WHAT YOU ARE ASKED TO DO -
Identify the lines in the data below that contain "Ghitorni" and give only how many there are.

DATA TO EXAMINE -
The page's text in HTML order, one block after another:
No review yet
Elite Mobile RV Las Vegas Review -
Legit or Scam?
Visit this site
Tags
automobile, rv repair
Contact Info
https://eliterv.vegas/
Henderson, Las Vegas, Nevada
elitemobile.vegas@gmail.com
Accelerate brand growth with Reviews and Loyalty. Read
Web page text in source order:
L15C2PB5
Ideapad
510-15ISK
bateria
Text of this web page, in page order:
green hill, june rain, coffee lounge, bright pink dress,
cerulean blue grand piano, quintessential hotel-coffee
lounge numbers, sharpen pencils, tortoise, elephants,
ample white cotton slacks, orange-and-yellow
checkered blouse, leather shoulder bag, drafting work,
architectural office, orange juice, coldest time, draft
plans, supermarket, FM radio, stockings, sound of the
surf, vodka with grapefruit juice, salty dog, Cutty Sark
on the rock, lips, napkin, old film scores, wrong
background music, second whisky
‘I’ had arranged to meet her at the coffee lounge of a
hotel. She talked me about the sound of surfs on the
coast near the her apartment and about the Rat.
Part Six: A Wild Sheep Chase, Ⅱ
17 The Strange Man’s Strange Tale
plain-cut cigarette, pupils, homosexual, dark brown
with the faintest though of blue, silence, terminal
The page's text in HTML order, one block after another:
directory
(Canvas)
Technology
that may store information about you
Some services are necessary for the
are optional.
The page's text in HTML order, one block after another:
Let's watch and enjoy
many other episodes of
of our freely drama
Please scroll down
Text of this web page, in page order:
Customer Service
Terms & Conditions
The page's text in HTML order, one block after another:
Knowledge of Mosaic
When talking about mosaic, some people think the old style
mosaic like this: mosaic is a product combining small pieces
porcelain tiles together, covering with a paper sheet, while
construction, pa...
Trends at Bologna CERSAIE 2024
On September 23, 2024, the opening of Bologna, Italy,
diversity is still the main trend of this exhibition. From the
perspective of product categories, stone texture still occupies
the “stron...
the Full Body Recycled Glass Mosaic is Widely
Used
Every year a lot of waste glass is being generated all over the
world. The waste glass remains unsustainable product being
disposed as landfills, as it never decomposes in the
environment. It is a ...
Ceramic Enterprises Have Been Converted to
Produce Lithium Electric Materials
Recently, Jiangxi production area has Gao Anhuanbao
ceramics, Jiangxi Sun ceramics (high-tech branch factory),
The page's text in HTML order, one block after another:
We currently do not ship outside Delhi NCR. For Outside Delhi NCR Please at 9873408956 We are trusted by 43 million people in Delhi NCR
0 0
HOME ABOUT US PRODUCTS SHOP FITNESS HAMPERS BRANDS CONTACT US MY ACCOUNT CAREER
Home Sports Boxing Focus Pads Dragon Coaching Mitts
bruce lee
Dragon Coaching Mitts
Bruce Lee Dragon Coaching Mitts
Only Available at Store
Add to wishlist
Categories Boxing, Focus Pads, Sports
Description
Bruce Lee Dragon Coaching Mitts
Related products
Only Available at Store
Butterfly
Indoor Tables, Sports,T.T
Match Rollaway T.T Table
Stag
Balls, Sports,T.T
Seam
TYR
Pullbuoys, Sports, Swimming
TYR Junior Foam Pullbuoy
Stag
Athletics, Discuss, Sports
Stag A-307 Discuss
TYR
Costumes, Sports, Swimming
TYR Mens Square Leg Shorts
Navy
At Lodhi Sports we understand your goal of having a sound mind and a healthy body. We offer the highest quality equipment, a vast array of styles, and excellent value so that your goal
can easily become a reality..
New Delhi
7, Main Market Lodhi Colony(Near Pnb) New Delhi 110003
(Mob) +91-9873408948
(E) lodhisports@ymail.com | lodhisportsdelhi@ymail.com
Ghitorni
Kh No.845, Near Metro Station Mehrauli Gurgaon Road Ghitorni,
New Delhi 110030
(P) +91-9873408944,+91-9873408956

RESULT OF THE TASK -
2